◆ TASK PROMPT ◆
Scan the entries for the word "board" and return every line that has it.

[[ DATA TO EXAMINE open ]]

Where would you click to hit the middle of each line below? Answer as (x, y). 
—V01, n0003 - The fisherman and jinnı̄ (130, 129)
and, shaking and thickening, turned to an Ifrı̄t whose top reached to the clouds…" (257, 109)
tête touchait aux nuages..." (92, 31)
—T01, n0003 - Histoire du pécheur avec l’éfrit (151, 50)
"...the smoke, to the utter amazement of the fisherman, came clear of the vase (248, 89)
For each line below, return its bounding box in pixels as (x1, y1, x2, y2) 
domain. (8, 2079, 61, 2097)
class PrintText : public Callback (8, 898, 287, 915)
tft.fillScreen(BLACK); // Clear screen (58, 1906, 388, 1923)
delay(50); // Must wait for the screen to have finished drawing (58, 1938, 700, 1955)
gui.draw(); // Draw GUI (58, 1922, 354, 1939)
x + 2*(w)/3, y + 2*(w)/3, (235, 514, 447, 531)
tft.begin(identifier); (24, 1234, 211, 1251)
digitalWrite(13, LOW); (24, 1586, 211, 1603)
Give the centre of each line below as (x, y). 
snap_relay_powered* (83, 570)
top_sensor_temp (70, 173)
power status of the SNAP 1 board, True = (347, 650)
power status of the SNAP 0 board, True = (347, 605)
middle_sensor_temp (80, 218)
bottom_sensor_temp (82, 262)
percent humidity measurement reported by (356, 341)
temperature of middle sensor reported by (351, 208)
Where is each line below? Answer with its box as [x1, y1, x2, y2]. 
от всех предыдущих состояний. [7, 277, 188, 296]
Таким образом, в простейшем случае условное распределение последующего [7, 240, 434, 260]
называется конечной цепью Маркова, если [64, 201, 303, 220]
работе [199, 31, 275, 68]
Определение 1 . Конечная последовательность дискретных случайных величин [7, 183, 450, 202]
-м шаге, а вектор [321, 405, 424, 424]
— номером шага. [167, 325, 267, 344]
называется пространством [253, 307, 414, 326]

[[ DATA TO EXAMINE closed ]]

◆ SOLUTION TO THIS PROBLEM ◆
power status of the SNAP 1 board, True = (347, 650)
power status of the SNAP 0 board, True = (347, 605)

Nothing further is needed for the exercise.